**What needs to be done:** Extract each line of the records below that contains the word "link".

**Data for review:**
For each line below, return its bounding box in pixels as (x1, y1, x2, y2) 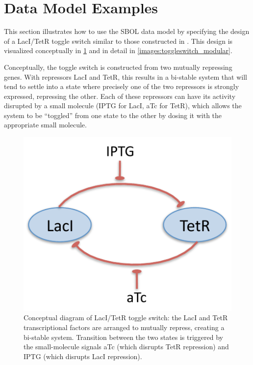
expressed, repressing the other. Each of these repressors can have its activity (4, 91, 236, 101)
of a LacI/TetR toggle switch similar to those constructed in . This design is (4, 35, 233, 46)
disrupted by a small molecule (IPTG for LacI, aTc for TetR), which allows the (4, 100, 242, 111)
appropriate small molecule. (4, 120, 87, 130)
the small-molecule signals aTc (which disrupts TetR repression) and (24, 341, 229, 352)
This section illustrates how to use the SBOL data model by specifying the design (4, 26, 250, 36)
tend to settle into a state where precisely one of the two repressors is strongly (4, 81, 239, 91)
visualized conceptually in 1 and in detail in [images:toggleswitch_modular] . (4, 45, 232, 56)
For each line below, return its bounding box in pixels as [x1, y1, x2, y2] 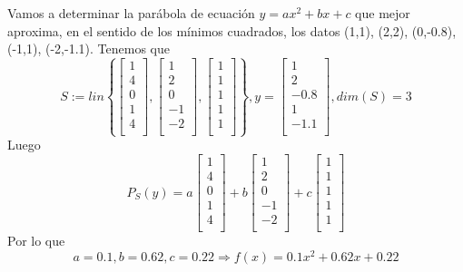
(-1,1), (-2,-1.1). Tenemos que [7, 39, 170, 58]
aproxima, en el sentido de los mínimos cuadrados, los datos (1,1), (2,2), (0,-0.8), [7, 21, 457, 40]
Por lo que [7, 231, 65, 250]
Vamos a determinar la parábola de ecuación [7, 4, 255, 22]
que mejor [355, 4, 410, 22]
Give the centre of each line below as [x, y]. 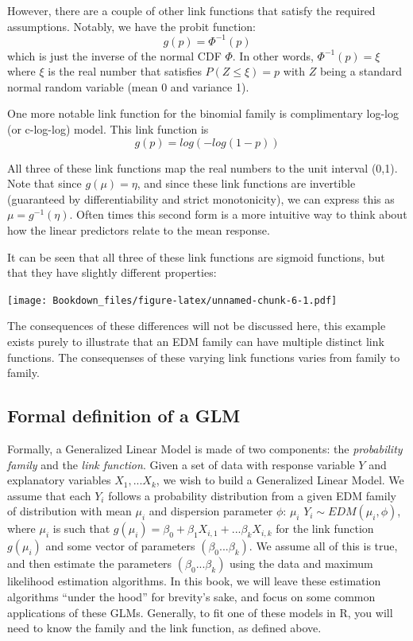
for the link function [325, 528]
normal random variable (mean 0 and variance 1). [128, 86]
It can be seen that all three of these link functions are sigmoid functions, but [196, 256]
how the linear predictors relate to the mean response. [139, 230]
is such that [81, 528]
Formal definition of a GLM [124, 416]
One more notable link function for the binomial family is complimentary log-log [203, 113]
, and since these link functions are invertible [246, 183]

**Solution to this problem:**
for the link function [325, 528]
It can be seen that all three of these link functions are sigmoid functions, but [196, 256]
One more notable link function for the binomial family is complimentary log-log [203, 113]
, and since these link functions are invertible [246, 183]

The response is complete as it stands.